Debt relief programs will help you create a structured plan that will get you out of the debt situation. The debt relief programs you can choose from include debt consolidation loans, credit counseling, debt management, debt settlement, and bankruptcy. All of these can get you out of debt. However all the debt relief programs may be effective, but you have to choose what is right for your business.
Understand the type of debts for your financial needs
How much can you afford to pay every month? Start by using a budget plan before you choose the right debt program. If you can afford to pay for the whole debt, you can opt for debt consolidation. If your income is lower than before, you need debt reduction and that involves debt settlement or bankruptcy.

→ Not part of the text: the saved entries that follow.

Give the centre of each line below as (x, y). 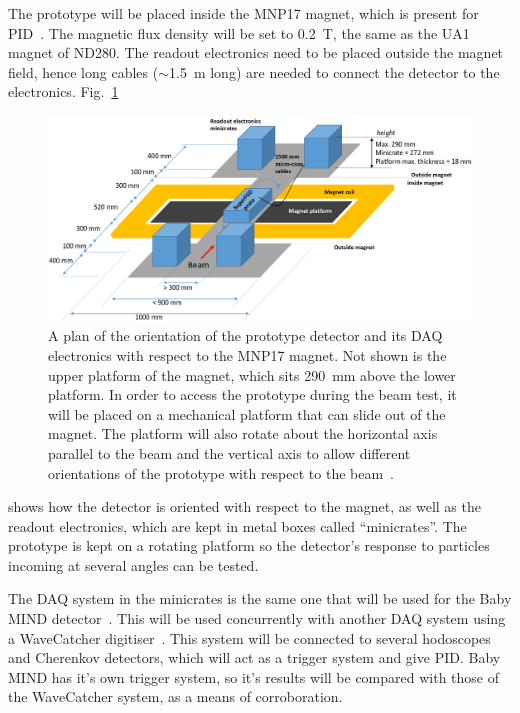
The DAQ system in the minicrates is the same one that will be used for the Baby (260, 598)
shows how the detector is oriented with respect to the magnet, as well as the (244, 506)
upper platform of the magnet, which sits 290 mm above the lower (252, 374)
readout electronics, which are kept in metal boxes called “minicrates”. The (237, 525)
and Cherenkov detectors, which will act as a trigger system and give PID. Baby (254, 657)
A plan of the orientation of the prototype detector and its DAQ (245, 335)
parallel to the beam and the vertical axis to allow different (229, 452)
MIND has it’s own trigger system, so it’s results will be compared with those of (253, 676)
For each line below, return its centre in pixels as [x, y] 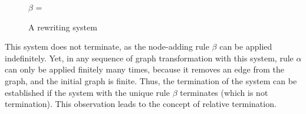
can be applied [246, 46]
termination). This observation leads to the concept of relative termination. [141, 104]
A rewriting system [63, 27]
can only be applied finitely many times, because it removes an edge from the [144, 69]
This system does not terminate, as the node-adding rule [107, 46]
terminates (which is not [224, 92]
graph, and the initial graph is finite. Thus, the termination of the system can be [151, 80]
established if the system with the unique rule [87, 92]
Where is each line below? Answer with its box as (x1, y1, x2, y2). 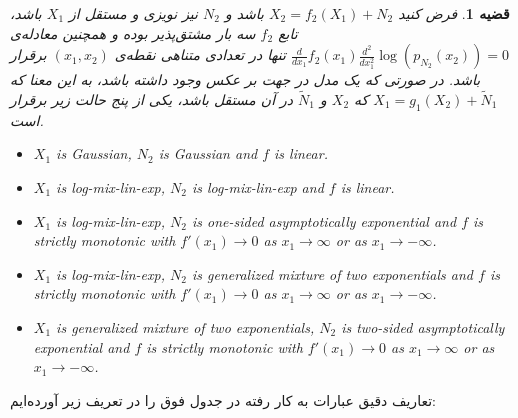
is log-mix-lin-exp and (191, 176, 324, 197)
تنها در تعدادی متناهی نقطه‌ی (114, 44, 286, 65)
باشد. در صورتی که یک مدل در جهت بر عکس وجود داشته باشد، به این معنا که (10, 69, 481, 90)
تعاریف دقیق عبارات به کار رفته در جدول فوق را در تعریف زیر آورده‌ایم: (10, 389, 436, 410)
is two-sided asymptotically (341, 316, 505, 337)
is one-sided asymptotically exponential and (191, 210, 457, 231)
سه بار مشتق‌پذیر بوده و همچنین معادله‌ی (10, 22, 256, 43)
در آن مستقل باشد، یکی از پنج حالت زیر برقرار (10, 89, 294, 109)
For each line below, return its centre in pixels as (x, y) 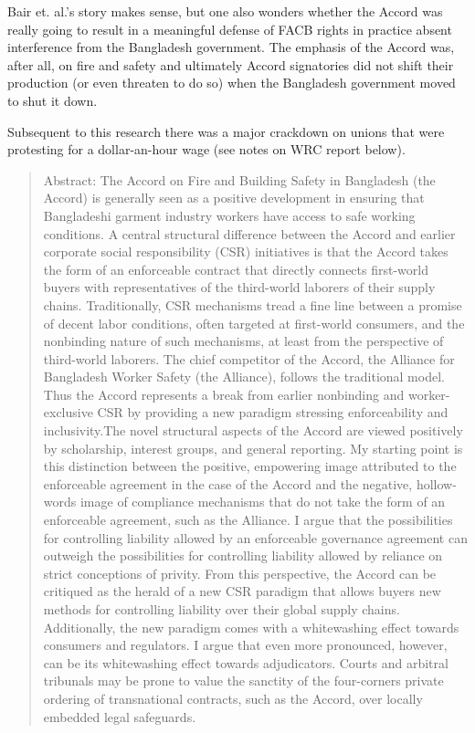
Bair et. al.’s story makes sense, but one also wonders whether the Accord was (225, 11)
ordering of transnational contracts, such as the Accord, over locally (233, 698)
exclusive (68, 412)
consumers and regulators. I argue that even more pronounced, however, (245, 645)
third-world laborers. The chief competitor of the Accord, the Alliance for (249, 358)
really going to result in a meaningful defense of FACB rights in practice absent (230, 29)
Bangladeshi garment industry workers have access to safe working (229, 215)
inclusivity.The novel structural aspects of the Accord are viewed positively (253, 430)
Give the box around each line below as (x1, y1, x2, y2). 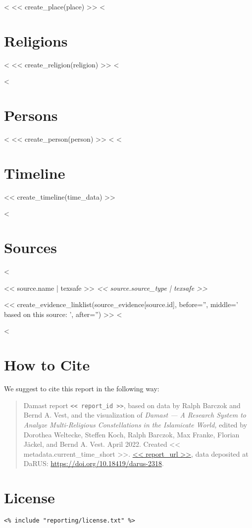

Do you have a steady income coming in and can you grow it? If you can grow your money, at least until you have paid off your debts, you may not have to opt for debt settlement or bankruptcy. That way, your credit score can remain intact when you achieve debt freedom. But if you know that your financial situation will not improve soon then it may be best to consider debt reduction.
What are you willing to give up just to achieve debt freedom? It can be your credit score or your time. If you don’t mind having your score pulled down, then opt for debt settlement or bankruptcy. If you don’t mind sacrificing your time, then just work longer hours and opt for debt consolidation.
One of the benefits of debt relief programs is;
- Relief from overwhelming debts
If your business is legitimately having trouble paying back what you owe, debt settlement may help you. Once you’ve negotiated and paid your settlement, you’re essentially debt-free in less time and at a lower cost than if you tried to pay off your debts on a typical repayment schedule.
- You can actually avoid bankruptcy for your business
The biggest reason that people choose debt settlement is to avoid bankruptcy. Bankruptcy is a debt program that will follow you for the rest of your life. The bankruptcy entry remains on your credit report for 10 years, but many loans, credit card, and job applications ask if you’ve ever filed bankruptcy. If your answer is no and the bank later finds out that you actually did file bankruptcy, you could be found guilty of fraud.Settling debts with your creditors, when it’s done right, can help you avoid filing bankruptcy and dealing with the consequences of a bankruptcy.
- Repay Your Debts in Less Time
On a good debt relief program, you will repay your debts in two to four years. This is much less time than you’d spend paying back your debts normally. Even with debt consolidation, credit counseling, and Chapter 13 bankruptcy have debt repayment periods from three to five years. It might take decades to pay off debt if you stuck to the original repayment schedule.